Review: Mophie's new multi-device chargers help you cut the cords

Posted:
in iPhone
Mophie is the first to bring multi-device wireless chargers to the Apple retail store, and AppleInsider goes hands on with all three of the new Qi-enabled devices.

Mophie's most powerful wireless chargers yet
Mophie's most powerful wireless chargers yet


There are three chargers in Mophie's new lineup. The three include a solo wireless charging pad, a dual wireless charger, and a dual wireless charger with an integrated Apple Watch dock.

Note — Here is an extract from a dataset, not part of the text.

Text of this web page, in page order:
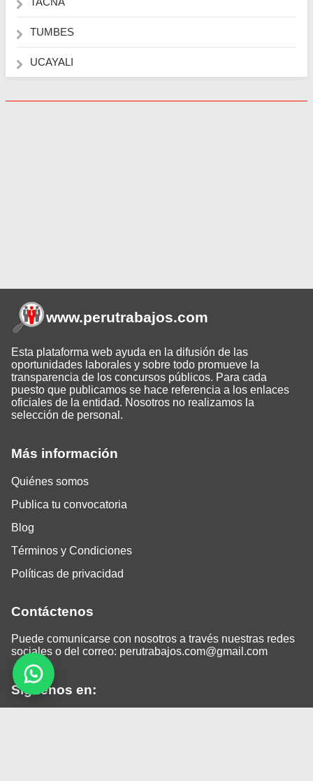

All three of these share many similar design elements such as the glossy top, soft-touch plastic body, support for 7.5W of wireless fast charge. Let's first dive into what sets them apart from each other.

The solo charger






The most basic of them all is the simple updated Mophie charging pad. It can charge one device at a time and has no additional USB outputs.

iPhones, AirPods, etc can all be charged. This works best if you have no other accessories to charge and need the smallest footprint possible.

The dual charger

Mophie's Dual wireless charging pad
Mophie's Dual wireless charging pad


Stepping things up is the dual wireless charger. Again, it follows the same design albeit now with two charging positions on one pad. Each of the two is capable of Apple's 7.5W maximum, and is great for two phones or a solo phone and a set of AirPods with the wireless charging case.

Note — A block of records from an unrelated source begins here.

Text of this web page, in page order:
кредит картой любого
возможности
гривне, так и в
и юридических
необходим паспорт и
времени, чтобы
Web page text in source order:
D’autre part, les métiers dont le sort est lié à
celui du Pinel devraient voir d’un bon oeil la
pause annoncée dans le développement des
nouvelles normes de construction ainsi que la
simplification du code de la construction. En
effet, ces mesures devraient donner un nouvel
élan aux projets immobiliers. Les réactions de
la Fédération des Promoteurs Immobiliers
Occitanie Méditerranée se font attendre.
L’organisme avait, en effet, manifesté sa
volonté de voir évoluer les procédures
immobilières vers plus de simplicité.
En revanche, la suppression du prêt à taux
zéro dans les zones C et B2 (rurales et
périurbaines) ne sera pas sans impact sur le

Mophie's Dual wireless charging pad has a USB-A port on the back
Mophie's Dual wireless charging pad has a USB-A port on the back


For additional charging options for devices, a USB-A port resides around back. It can be used to charge a battery pack or Apple Watch.

Three-in-one

The most capable of the three includes two wireless chargers as well as an Apple Watch charging puck. This nixes the need for any additional wires, but doesn't have the USB output seen on the dual wireless pad.

Mophie's three-in-one wireless charging station
Mophie's three-in-one wireless charging station


This second coil is slightly recessed into the dock, leaving a rubberized nest for AirPods to rest in -- and only AirPods. While the groove helps keep the small AirPods charging case in place, it makes putting a different device on that coil impossible.

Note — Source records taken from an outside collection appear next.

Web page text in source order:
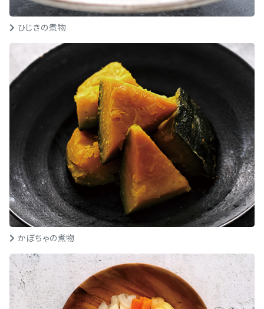
ひじきの煮物
かぼちゃの煮物
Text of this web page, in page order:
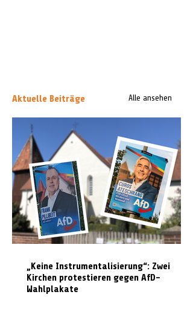
Aktuelle Beiträge Alle ansehen
„Keine Instrumentalisierung“: Zwei
Kirchen protestieren gegen AfD-
Wahlplakate
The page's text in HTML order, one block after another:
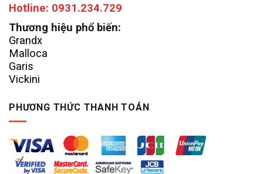
Hotline: 0931.234.729
Thương hiệu phổ biến:
Grandx
Malloca
Garis
Vickini
PHƯƠNG THỨC THANH TOÁN

Out of the box, the charger comes in two pieces with the Apple Watch puck snapping into place behind the AirPods groove.

Pros and cons

We have a couple of issues with Mophie's new line, though nothing that is a dealbreaker.

The finish of the chargers isn't nearly as nice as with the original Mophie charger that debuted in Apple Stores with the launch of the iPhone X -- Apple's first Qi-enabled phone. That model was metal with a soft silicone pad covering the top. Conversely, the new line is primarily plastic, with a glossy top.

They feel lighter and collect and show dust far faster than before. Still, in isolation, the build of the Mophie line is superior to most -- it just doesn't feel as premium as its first go around.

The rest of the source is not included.